July 9, 2014 / 12:32 PM / 4 years ago

Canadian housing starts unexpectedly rise in June

TORONTO (Reuters) - Canadian housing starts rose in June, bucking expectations for a modest slowdown in the month and suggesting the building sector added to economic growth in the second quarter after a brutal winter, data released on Wednesday showed.

An apartment block is pictured in downtown Vancouver, British Columbia June 20, 2011. REUTERS/Jason Lee

A report from the Canada Mortgage and Housing Corp showed the seasonally-adjusted annualized rate of housing starts rose to 198,185 last month from a downwardly revised 196,993 units in May.

That gain, the third consecutive month with starts close to the 200,000 mark, surpassed analysts’ forecasts for a decline to 189,000. May was originally reported as 198,324.

The bounceback in the second quarter followed a slide of nearly 10 percent in the first three months of the year, when cold temperatures and icy conditions sideswiped builders.

“Smoothing out the very volatile and weather-impacted first half of the year, starts averaged 186,000 through June, roughly in-line with demographic demand. In all likelihood, activity will gravitate back toward that level, or slightly lower, thorough the remainder of the year,” BMO Capital Markets senior economist Robert Kavcic wrote in a research note.

Economists said the report suggests construction will boost gross domestic product (GDP) growth in the second quarter.

“(It) gives us more confidence that the weakness seen in April GDP due to a drop in construction was indeed transitory, and that for the second quarter as a whole, the building sector — along with other economic activity — will show signs of heating up,” said Nick Exarhos, an economist at CIBC World Markets.

CMHC Chief Economist Bob Dugan said the trend in housing starts has been stable since March, down from the range of 191,000 to 196,000 seen between September 2013 and February 2014.
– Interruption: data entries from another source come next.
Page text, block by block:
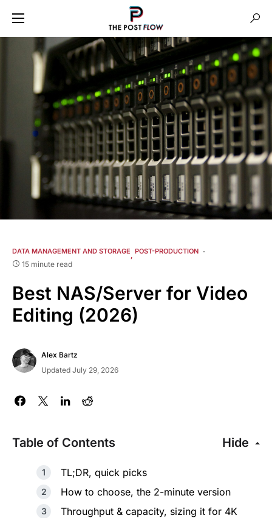
DATA MANAGEMENT AND STORAGE POST-PRODUCTION
15 minute read
Best NAS/Server for Video
Editing (2026)
Alex Bartz
Updated July 29, 2026
Table of Contents Hide
TL;DR, quick picks
How to choose, the 2-minute version
Throughput & capacity, sizing it for 4K
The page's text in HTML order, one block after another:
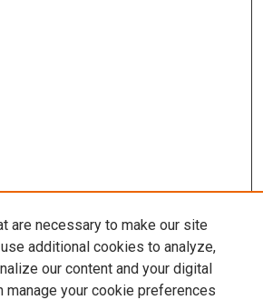
are necessary to make our site
additional cookies to analyze,
our content and your digital
manage your cookie preferences
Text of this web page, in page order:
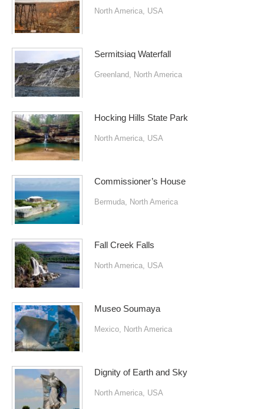
North America USA
Sermitsiaq Waterfall
Greenland North America
Hocking Hills State Park
North America USA
Commissioner’s House
Bermuda North America
Fall Creek Falls
North America USA
Museo Soumaya
Mexico North America
Dignity of Earth and Sky
North America USA
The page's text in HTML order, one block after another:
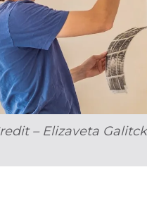
– Elizaveta
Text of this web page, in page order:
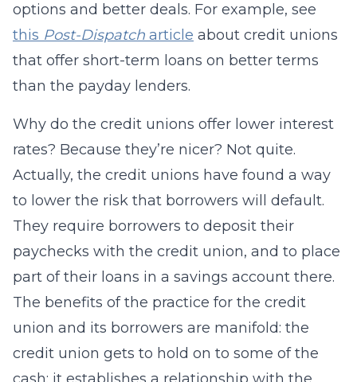
options and better deals. For example, see
this Post-Dispatch article about credit unions
that offer short-term loans on better terms
than the payday lenders.
Why do the credit unions offer lower interest
rates? Because they’re nicer? Not quite.
Actually, the credit unions have found a way
to lower the risk that borrowers will default.
They require borrowers to deposit their
paychecks with the credit union, and to place
part of their loans in a savings account there.
The benefits of the practice for the credit
union and its borrowers are manifold: the
credit union gets to hold on to some of the

“This is in line with CMHC’s analysis indicating that the new home construction market in Canada is headed for a soft landing in 2014,” Dugan said in the report.

The report showed single-unit starts rose 0.9 percent while multiple-units, typically condominiums, rose 0.1 percent. Canada’s condo market has cooled since 2012 after a multi-year boom, and is widely expected to cool further as unsold inventory comes onto the market.

“We expect starts to ease to 185,000 annualized units in the fourth quarter, as elevated inventory levels and oncoming supply dampen construction activity. Next year, we expect that interest rate pressures will be more acute, so housing construction should slip further,” Mazen Issa, senior Canada macro strategist at TD Securities, said in a research note.

June’s strength in housing starts was led by the prairie provinces of Alberta, Saskatchewan and Manitoba, which are benefiting from a booming resources sector and where an influx of workers has meant a shortage of housing in several cities.

Starts declined in Quebec, Ontario and British Columbia, and were up in the small Atlantic market.